I got the punches and name calling and scratches and denial of sex and stuff, has to be an easier way to leave someone then UB petition, easier still not to marry.

I think some women need to sort themselves out, when they realise relationships can be hard they went on the men perhaps in the way men traditionally vented on women, like adultery, the closer we get to equality for want of a better word the more even the figures. I think its wrong men are penalised more for being physically stronger though. Thats like positive discriminiation and unfair. Perhaps we should be allowed to hire a woman bouncer each time we are attacked by our women to fight with our women.

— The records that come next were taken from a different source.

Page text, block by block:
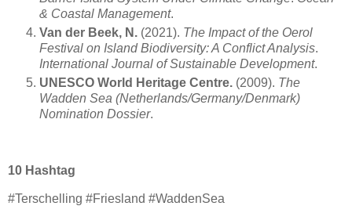
& Coastal Management.
Van der Beek, N. (2021). The Impact of the Oerol
Festival on Island Biodiversity: A Conflict Analysis.
International Journal of Sustainable Development.
UNESCO World Heritage Centre. (2009). The
Wadden Sea (Netherlands/Germany/Denmark)
Nomination Dossier.
10 Hashtag
#Terschelling #Friesland #WaddenSea
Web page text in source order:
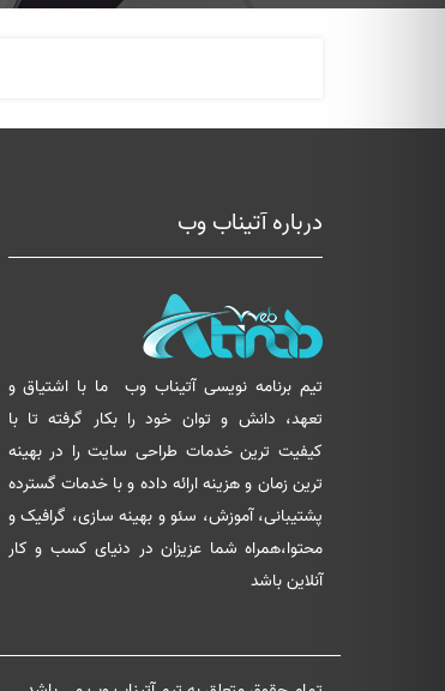
درباره آتیناب وب
تیم برنامه نویسی آتیناب وب
ما با اشتیاق و
تعهد، دانش و توان خود را بکار گرفته تا با
کیفیت ترین خدمات طراحی سایت را در بهینه
ترین زمان و هزینه ارائه داده و با خدمات گسترده
پشتیبانی، آموزش، سئو و بهینه سازی، گرافیک و
محتوا،همراه شما عزیزان در دنیای کسب و کار
آنلاین باشد

It seems unfair that they get the first second third fourth etc punch free.

JamesB - September 15, 2017 at 4:03pm

Handovers at supermarkets, outside police stations, in town centres, and other places with working cctv also work. I really got tired of the arrests and time in police custody for trying to see my children in line with contact orders and being assaulted and arrested.

JamesB - September 15, 2017 at 4:32pm

It makes sense not to have children with them and to leave if they get violent. However, my ex was not violent before we had children. Well not to me anyway, she did some self harm but that is another long story. Perhaps I should have left then, but its easy to criticise yourself and wasn’t my fault really. None of it was. Most people go along with superficially blaming the man, including the police. The most important thing I learned was when someone said to me she cant upset you, only you can upset you. I am not responsible for her actions but my own. Most I got was dead arms and legs and scratches and bruising and ripped up clothes and broken stuff. Not taking pillwhen said she would I also consider abuse. Like someone said above some women crappy over families and society and rewarded for it is out of order. There was some biting also which broke the skin, I found that the worst actually, really savage and indicator of mental health issues. I would have to have my life in danger before I bit someone. Some people don’t play by the rules and need to know how to manage them and step in right direction by cps.

JamesB - September 15, 2017 at 4:35pm

Then you get called child abuser and accused of child neglect and not turing up for contact when she wasnt in and abuser etc and supervised visits for applying to see your children after taken from you then an unenforceable contact order. Bad system, needs improving.

JamesB - September 15, 2017 at 4:40pm

Used to get winded and a bit sick from the sucker punches to the solar plexes also. It got to a stage at the end of the relationship I would flinch around her, like Reek and lord boulton. Chineese burns, plates thrown hot t spoons on neck putting the tap on while Im in the shower, just remembering some of the stuff now. Then she spent all the nectar points when we split from years of saving and cleaned out the accounts when she left. It was the crem de menth that did it (de niro ronin quote).

JamesB - September 15, 2017 at 4:45pm

The rest was true and then some more other stuff, apart from the crem de menth. Shouldn’t make litte of it. The words and verbal abuse and insults hurt the most actually. The most dangerous was letting a two year old out by main road and blaming it on me. Also did get hit by a 2″ by 4″ wood by her once hard round back of head remember now. Perhaps she watched too much tom and jerry growing up. Glad its not on anymore.

Seriously - September 16, 2017 at 1:00pm

Glad you can still muster a brilliant sense of humour JamesB . I understand, I agree and I feel your pain, keep happy . Why are all our situations , our experiences and our outcomes all so similar, we are let down and our children hugely let down by a perverse, out dated and not fit for purpose system.

JamesB - September 16, 2017 at 1:11am

The introduction and improvement of video mobile phones probably saved me getting a criminal record. I did get a dodgy temp non mol occupation order thing on the balance of probabilities though.

JamesB - September 16, 2017 at 1:13am

Society should and needs to legislate for men too as per the implication of this thread’s title.